While the insurance industry has always been a firm supporter of the GDPR's objectives, Insurance Europe sets out areas of the Regulation and of the European Data Protection Board (EDPB) guidelines that require further attention. These include:
Investigate innovation - The use of new technologies, such as blockchain technology, artificial intelligence, big data and the internet of things, offer significant opportunities for insurers to expand and improve the products they offer consumers. However, this innovation could be undermined by provisions in the GDPR or in EDPB guidelines because, despite significant efforts, they are not entirely innovation-friendly or fit for a digital age.
Examine the EDPB - The role of the EDPB and the impact of its GDPR guidelines on industries should also be examined. In particular, areas in which the interpretation of the EDPB has gone beyond the text of the Regulation by, for example, creating additional requirements or narrowing the interpretation of a GDPR provision.

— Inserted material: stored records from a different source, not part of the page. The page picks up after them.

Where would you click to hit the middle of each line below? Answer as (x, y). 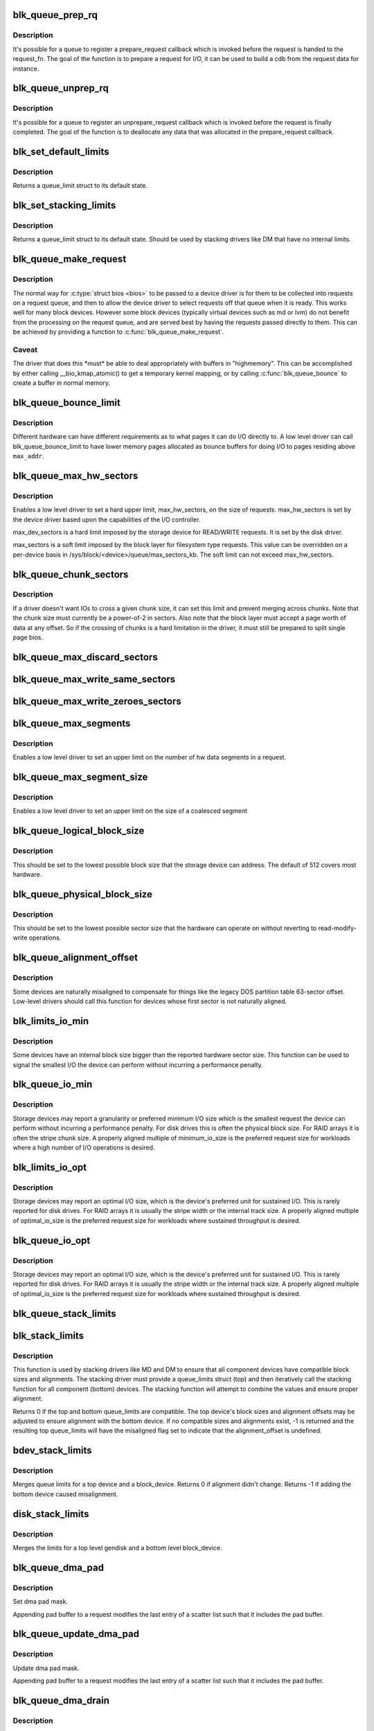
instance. (26, 69)
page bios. (28, 638)
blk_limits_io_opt (50, 1167)
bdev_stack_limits (53, 1451)
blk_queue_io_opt (52, 1240)
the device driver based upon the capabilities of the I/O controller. (107, 519)
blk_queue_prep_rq (55, 15)
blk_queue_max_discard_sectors (86, 657)

Consider consistency - In the interests of consistent, Europe-wide application of the GDPR, certain national GDPR guidelines have created fragmentation in its application and should be reassessed.
It is, however, too early to open the text of the GDPR, as it has only been in application for two years and any changes would create unnecessary costs for the industry, which has already spent significant funds on understanding and applying the Regulation.
Instead, if the GDPR is found not to have achieved its objectives in certain areas, the Commission should consider developing further or different guidance, together with the EDPB where relevant.